The Tennessee House of Representatives is the lower house of the Tennessee General Assembly, the state legislature of the U.S. state of Tennessee.

Constitutional requirements
According to the state constitution of 1870, this body is to consist of 99 members elected for two-year terms. In every even-numbered year, elections for state representative are conducted simultaneously with the elections for U.S. Representative and other offices; the primary election being held on the first Thursday in August.  Seats which become vacant through death or resignation are filled by the county commission (or metropolitan county council) of the home county of the member vacating the seat; if more than a year remains in the term a special election is held for the balance of the term.

Districts
Members are elected from single-member districts. The districts are traditionally numbered consecutively from east to west and north to south across the state; however, in recent redistricting this convention has not always been strictly adhered to, despite a constitutional provision requiring districts to be numbered consecutively.

Districts are required to be reapportioned every ten years following the federal census in order to be of substantially equal population.

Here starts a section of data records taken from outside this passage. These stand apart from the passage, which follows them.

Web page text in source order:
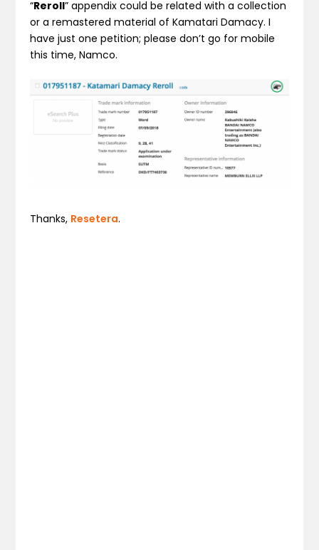
“Reroll” appendix could be related with a collection
or a remastered material of Kamatari Damacy. I
have just one petition; please don’t go for mobile
this time, Namco.
Thanks, Resetera.
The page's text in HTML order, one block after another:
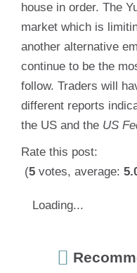
house in order. The
market which is
another alternative
continue to be the
follow. Traders will
different reports
the US and the US
Rate this post:
(5 votes, average:
Loading...
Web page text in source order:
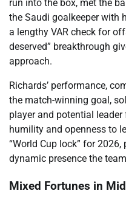
run into the box, met the
the Saudi goalkeeper with
a lengthy VAR check for
deserved” breakthrough
approach.
Richards’ performance,
the match-winning goal,
player and potential
humility and openness to
“World Cup lock” for
dynamic presence the
Mixed Fortunes in
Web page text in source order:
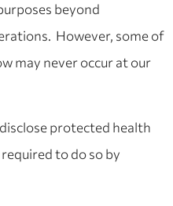
beyond
However, some of
may never occur at our
protected health
to do so by
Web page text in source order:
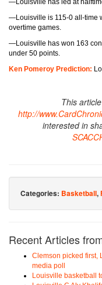
—Louisville has led at
—Louisville is 115-0 all-time
overtime games.
—Louisville has won 163
under 50 points.
Ken Pomeroy Prediction:
This
http://
interested in
Categories: Basketball,
Recent Articles
Clemson picked first,
media poll
Louisville basketball
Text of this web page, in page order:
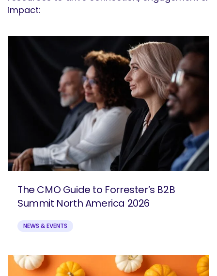
impact:
The CMO Guide to Forrester’s B2B
Summit North America 2026
NEWS & EVENTS
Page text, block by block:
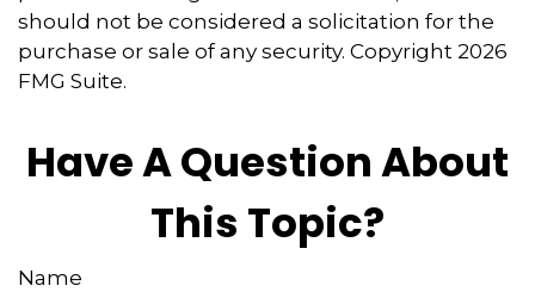
should not be considered a solicitation for the
purchase or sale of any security. Copyright 2026
FMG Suite.
Have A Question About
This Topic?
Name
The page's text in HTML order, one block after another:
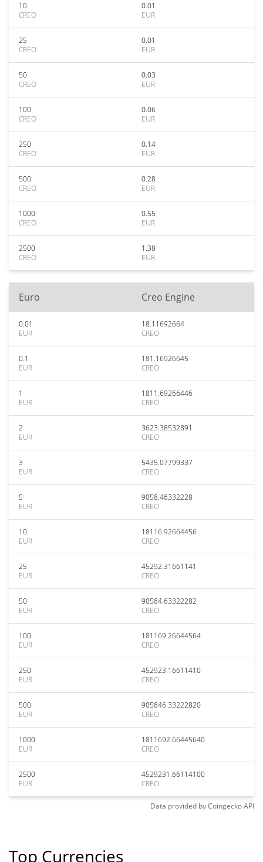
10
CREO
0.01
EUR
25
CREO
0.01
EUR
50
CREO
0.03
EUR
100
CREO
0.06
EUR
250
CREO
0.14
EUR
500
CREO
0.28
EUR
1000
CREO
0.55
EUR
2500
CREO
1.38
EUR
Euro Creo Engine
0.01
EUR
18.11692664
CREO
0.1
EUR
181.16926645
CREO
1
EUR
1811.69266446
CREO
2
EUR
3623.38532891
CREO
3
EUR
5435.07799337
CREO
5
EUR
9058.46332228
CREO
10
EUR
18116.92664456
CREO
25
EUR
45292.31661141
CREO
50
EUR
90584.63322282
CREO
100
EUR
181169.26644564
CREO
250
EUR
452923.16611410
CREO
500
EUR
905846.33222820
CREO
1000
EUR
1811692.66445640
CREO
2500
EUR
4529231.66114100
CREO
Data provided byCoingeckoAPI
Top Currencies
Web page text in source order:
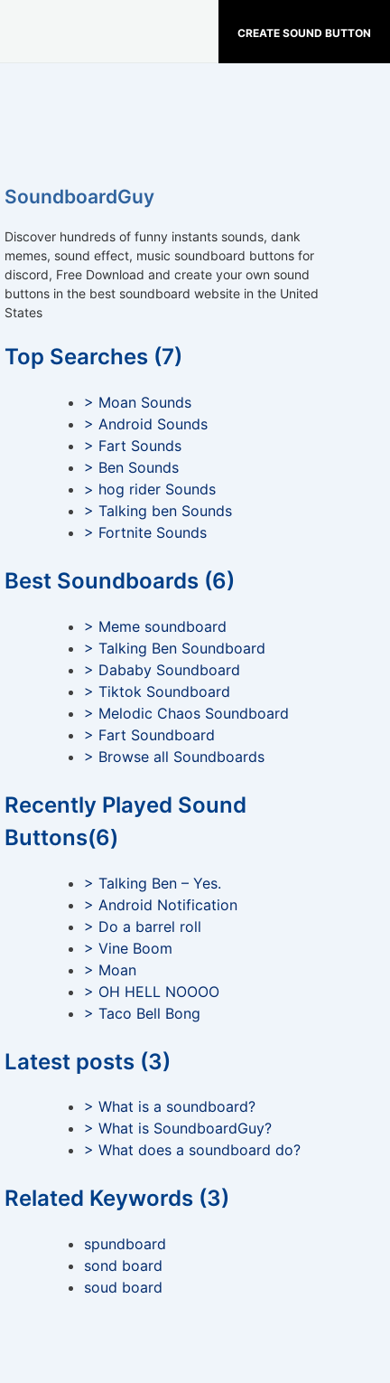
CREATE SOUND BUTTON
SoundboardGuy
Discover hundreds of funny instants sounds, dank
memes, sound effect, music soundboard buttons for
discord, Free Download and create your own sound
buttons in the best soundboard website in the United
States
Top Searches (7)
> Moan Sounds
> Android Sounds
> Fart Sounds
> Ben Sounds
> hog rider Sounds
> Talking ben Sounds
> Fortnite Sounds
Best Soundboards (6)
> Meme soundboard
> Talking Ben Soundboard
> Dababy Soundboard
> Tiktok Soundboard
> Melodic Chaos Soundboard
> Fart Soundboard
> Browse all Soundboards
Recently Played Sound
Buttons(6)
> Talking Ben – Yes.
> Android Notification
> Do a barrel roll
> Vine Boom
> Moan
> OH HELL NOOOO
> Taco Bell Bong
Latest posts (3)
> What is a soundboard?
> What is SoundboardGuy?
> What does a soundboard do?
Related Keywords (3)
spundboard
sond board
soud board
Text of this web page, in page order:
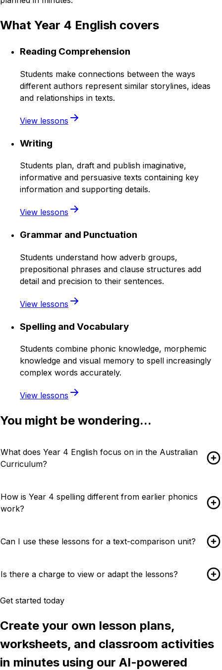
What Year 4 English covers
Reading Comprehension
Students make connections between the ways
different authors represent similar storylines, ideas
and relationships in texts.
View lessons
Writing
Students plan, draft and publish imaginative,
informative and persuasive texts containing key
information and supporting details.
View lessons
Grammar and Punctuation
Students understand how adverb groups,
prepositional phrases and clause structures add
detail and precision to their sentences.
View lessons
Spelling and Vocabulary
Students combine phonic knowledge, morphemic
knowledge and visual memory to spell increasingly
complex words accurately.
View lessons
You might be wondering...
What does Year 4 English focus on in the Australian
Curriculum?
How is Year 4 spelling different from earlier phonics
work?
Can I use these lessons for a text-comparison unit?
Is there a charge to view or adapt the lessons?
Get started today
Create your own lesson plans,
worksheets, and classroom activities
in minutes using our AI-powered
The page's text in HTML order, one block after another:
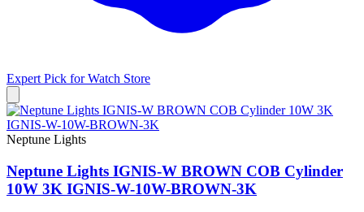
Expert Pick forWatch Store
Neptune Lights
Neptune Lights IGNIS-W BROWN COB Cylinder
10W 3K IGNIS-W-10W-BROWN-3K

However, from 1902 until 1962, the General Assembly ignored this provision.  It was estimated that by that point that some districts in the Memphis area had approximately ten times the population of some in rural areas.  In 1962 this issue was taken to court. Despite U.S. courts having traditionally declined to rule on such issues, the US Supreme Court opted to hear this case and ruled that the legislature had to comply with the state constitution, as its failure to do so was in violation of the Equal Protection Clause of the Fourteenth Amendment to the U.S. Constitution (see Baker v. Carr).  Subsequent litigation has further refined the rules regarding this; in the late 1990s a majority-black district in rural West Tennessee was required to be created.

The 1960s redistricting was credited by some observers with creating the first Republican majority in the Tennessee House since Reconstruction in 1968; this situation lasted only until the next election in 1970. 1970 also marked the first election of a Republican governor in a half century and saw both houses of the legislature begin to assert themselves as a counterbalance to executive authority; prior to this time legislators had not had their own staffs or even their own offices and were largely at the mercy of what the governor's staff chose to tell them and in many ways were often something of a "rubber stamp."

Speaker of the House

The Speaker of the House of Representatives is the presiding officer of the House. The Speaker is elected to a two-year term at the beginning of the 1st half of each session of the Tennessee General Assembly. Additionally, the Speaker is second in line for succession to the governorship, after the Speaker of the Senate, in the event of such need. The Speaker appoints members to all committees as well. Even though the Speaker does not have to make committee assignments proportional to the party composition, usually that discretion is used when determining such. Usually, consideration of the abilities, preferences, party representation, and seniority of the members are taken into account. The chairperson, vice chairperson, and secretary of each committee also are chosen by the Speaker and must be given the same considerations in their selection. The Speaker is a voting member of all standing committees of the House, as is the Speaker pro Tempore. The Speaker also serves as co-chairperson of the Joint Legislative Services Committee and must approve, in concurrence with the Speaker of the Senate, the directors of the offices of Legislative Information Services, Legal Services, Legislative Administration, and Legislative Budget Analysis. Additionally, the Speaker is in charge of all facilities, professional and clerical staff, and custodians and security personnel of the House.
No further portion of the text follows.